Кто же тогда застрелил кондуктора? А что, как здешний пристав или жандарм, ободренный слухами о бароне?
Бабушкин ухватился за железный поручень на ходу; миновав стрелку, поезд остановился. Слюдянский вокзал не подавал признаков жизни, хотя и знал о транспорте, ждал его, открыл семафор. Бабушкин присел у топки, разглядывая план Слюдянки, линии рельсов, крестик второго, выходного семафора и нарисованный Бялых домик с флюгерком на крыше, собакой у двери и шутливой надписью: «Дом господина Бялых».
Надо двигаться. Осторожно, как шли до стрелки, приблизиться к вокзалу, если там спокойно — остановиться, а при опасности — мимо, мимо, набрать скорость — и вперед, на Култук. «Обойдется! Все обойдется! — безмолвно заклинал он январскую ночь, буран, сделавшийся из помехи помощником. — Должно обойтись...» Они с машнистом смотрели вправо, где раскачивался, то убывая, то вспыхивая кругом света, станционный фонарь, различали уже две сгорбленные фигуры под ним, здание вокзала с сиротливо светившимся окном. Алексей озирал пристанционные пути слева и заметил наплывающую громаду поезда, темную, но не мертвую, с потаенным посверкиванием фонарей, с перебегающими вдоль путей солдатами.
— Поезд! — крикнул он внутрь будки. — Солдаты!
В тот же миг Слюдянка обрушилась на них. Распахнулись вокзальные двери, солдаты и казаки бежали к их паровозу, орали: «Слой!

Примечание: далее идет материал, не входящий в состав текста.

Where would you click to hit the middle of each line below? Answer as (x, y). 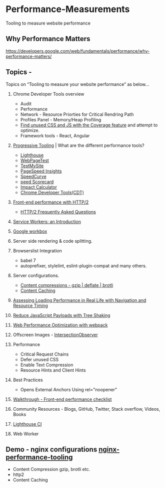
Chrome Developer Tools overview (48, 94)
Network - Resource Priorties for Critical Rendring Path (77, 114)
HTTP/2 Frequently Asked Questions (58, 212)
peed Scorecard (37, 182)
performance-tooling (39, 457)
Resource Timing (30, 305)
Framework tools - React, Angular (55, 135)
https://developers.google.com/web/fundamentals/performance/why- (78, 51)
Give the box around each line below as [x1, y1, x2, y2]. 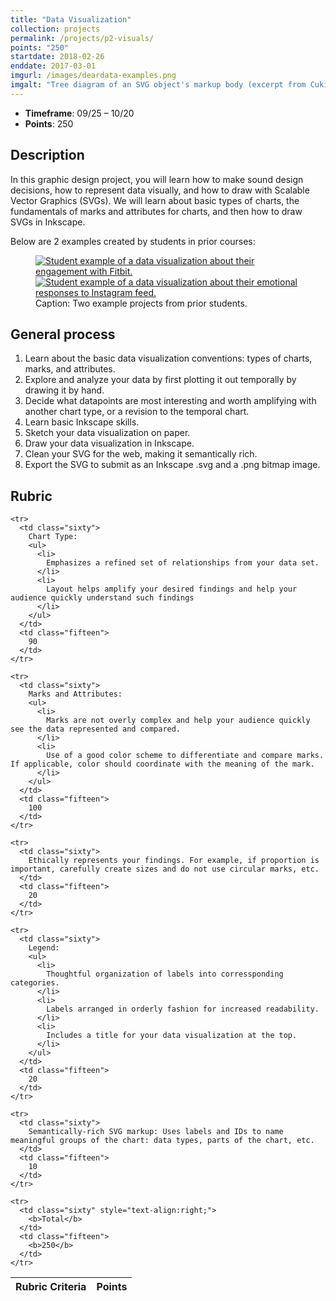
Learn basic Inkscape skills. [24, 416, 140, 428]
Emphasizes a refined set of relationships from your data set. [46, 558, 320, 568]
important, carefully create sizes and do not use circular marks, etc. [10, 864, 320, 875]
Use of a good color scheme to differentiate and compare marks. [46, 751, 325, 761]
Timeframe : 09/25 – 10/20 [24, 107, 135, 119]
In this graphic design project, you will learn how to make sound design [10, 173, 304, 185]
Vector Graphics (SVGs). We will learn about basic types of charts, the [10, 194, 300, 206]
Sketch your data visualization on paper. [24, 427, 191, 439]
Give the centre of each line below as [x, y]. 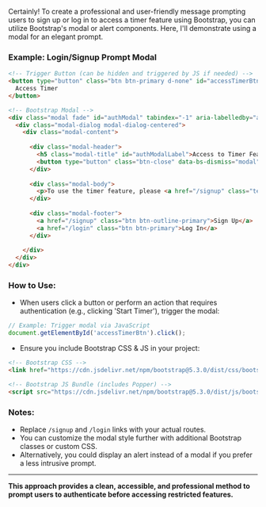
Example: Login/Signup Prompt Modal [82, 57]
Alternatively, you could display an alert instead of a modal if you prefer [136, 455]
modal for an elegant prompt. [56, 36]
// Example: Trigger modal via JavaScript [79, 326]
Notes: [21, 412]
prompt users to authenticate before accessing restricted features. [121, 494]
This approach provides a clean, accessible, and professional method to [129, 486]
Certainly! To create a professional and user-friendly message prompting [127, 12]

Стой!», кто-то цеплялся за отвесную лесенку паровоза, прижимаясь к ней, опасаясь выстрела из будки. Выстрелы беспорядочно ударили по вагонам, а следом и пулемет хлестнул по тендеру и паровозу, пули сухо щелкали по тележке, по стальным рычагам и осям, затем стали впиваться в стенки будки, пробивать железо трубы. Вскрикнул кочегар, присел, пуля пробила голенище и ногу ниже колена. Справа стреляли бегущие солдаты, слева все быстрее проплывали темные вагоны: из каждого тамбура били в упор.

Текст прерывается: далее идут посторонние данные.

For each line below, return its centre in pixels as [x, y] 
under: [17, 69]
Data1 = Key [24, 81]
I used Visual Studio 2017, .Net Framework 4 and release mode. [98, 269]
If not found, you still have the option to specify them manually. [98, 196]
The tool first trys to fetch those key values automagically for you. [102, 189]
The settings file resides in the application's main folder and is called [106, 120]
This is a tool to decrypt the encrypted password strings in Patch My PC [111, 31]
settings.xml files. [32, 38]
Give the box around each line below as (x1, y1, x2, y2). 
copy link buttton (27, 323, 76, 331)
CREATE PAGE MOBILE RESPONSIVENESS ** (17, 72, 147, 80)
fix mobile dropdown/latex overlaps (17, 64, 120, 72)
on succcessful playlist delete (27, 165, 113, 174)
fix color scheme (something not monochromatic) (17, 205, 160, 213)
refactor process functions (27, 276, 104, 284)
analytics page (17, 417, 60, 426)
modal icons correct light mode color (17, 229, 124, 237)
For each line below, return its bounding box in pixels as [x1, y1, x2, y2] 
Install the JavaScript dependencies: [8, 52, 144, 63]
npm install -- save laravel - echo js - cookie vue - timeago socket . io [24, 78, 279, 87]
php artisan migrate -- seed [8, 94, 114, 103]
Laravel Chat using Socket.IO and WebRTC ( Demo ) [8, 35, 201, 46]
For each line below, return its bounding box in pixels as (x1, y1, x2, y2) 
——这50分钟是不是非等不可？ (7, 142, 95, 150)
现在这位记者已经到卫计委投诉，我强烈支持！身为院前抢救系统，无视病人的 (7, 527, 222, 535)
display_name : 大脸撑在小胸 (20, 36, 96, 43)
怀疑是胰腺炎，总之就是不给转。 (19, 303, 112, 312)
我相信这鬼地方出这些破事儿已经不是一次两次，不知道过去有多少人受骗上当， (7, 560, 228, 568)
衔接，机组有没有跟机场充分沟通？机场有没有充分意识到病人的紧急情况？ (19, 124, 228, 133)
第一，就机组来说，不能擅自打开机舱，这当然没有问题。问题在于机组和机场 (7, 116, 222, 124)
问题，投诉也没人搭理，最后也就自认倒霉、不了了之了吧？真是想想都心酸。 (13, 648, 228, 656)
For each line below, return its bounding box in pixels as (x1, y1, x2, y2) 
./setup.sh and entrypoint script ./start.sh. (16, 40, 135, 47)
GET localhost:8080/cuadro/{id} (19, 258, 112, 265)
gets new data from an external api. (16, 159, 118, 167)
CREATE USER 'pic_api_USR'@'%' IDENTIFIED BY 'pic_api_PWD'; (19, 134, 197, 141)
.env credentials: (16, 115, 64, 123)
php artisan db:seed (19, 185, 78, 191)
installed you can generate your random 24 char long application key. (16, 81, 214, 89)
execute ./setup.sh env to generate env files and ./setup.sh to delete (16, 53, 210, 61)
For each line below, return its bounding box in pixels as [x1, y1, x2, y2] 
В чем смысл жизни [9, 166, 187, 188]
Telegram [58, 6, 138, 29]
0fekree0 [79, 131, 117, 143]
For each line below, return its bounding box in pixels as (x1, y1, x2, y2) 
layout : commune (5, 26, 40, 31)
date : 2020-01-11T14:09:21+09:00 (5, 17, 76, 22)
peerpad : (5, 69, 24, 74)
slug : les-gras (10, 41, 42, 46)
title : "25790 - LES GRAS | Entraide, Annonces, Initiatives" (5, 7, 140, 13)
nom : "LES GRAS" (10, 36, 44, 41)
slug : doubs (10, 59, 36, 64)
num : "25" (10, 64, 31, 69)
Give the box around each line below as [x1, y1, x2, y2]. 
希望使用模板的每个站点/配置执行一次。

Залегли на стальном рубчатом полу. Бабушкин считал чужие вагоны, предчувствуя, что еще полминуты — и выстрелы уйдут за спину, откроется простор. Что в теплушке? Хрупкая вагонка не ослабит пули, верно, они все легли на пол, даже и строптивый Воинов.

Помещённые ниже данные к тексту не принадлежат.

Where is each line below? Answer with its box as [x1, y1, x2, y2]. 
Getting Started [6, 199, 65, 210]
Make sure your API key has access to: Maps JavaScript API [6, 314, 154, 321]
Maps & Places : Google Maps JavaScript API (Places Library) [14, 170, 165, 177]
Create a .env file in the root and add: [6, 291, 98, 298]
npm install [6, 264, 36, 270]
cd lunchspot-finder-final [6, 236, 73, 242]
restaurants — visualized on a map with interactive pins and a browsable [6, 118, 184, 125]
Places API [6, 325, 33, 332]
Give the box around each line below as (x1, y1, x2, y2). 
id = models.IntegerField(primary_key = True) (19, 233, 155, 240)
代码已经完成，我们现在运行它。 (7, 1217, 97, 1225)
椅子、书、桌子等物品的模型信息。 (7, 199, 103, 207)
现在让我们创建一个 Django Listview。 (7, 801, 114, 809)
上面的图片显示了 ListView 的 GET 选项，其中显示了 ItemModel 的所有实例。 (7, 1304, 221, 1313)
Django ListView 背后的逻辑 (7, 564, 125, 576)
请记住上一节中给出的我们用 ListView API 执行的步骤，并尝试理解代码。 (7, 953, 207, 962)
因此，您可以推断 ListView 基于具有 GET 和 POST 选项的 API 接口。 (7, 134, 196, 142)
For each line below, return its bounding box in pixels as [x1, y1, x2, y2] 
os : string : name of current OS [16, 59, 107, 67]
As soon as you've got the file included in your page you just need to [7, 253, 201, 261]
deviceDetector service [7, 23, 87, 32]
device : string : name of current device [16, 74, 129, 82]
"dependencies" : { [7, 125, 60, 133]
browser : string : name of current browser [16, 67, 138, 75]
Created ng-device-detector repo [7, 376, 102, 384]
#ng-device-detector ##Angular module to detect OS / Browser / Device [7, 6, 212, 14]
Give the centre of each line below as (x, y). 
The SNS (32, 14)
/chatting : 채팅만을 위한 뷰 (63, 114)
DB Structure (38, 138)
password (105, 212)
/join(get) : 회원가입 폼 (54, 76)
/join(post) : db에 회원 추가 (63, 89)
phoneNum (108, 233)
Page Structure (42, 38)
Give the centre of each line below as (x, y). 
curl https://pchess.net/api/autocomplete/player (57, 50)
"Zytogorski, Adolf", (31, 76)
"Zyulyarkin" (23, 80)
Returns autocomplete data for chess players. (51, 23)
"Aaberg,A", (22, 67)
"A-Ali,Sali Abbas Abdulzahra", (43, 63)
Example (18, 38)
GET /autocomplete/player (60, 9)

Вот, кажется, и обрыв, свобода, конец воинского эшелона; открытая платформа, на ней кучки солдат. Бабушкин различил стволы двух горных пушек, — содрогнулся воздух, взблеснул сдвоенным, слитным огнем, артиллерийские снаряды пробили котел, разворотили жаровые и дымогарные трубы, и раздался взрыв, в котором потонул новый орудийный залп.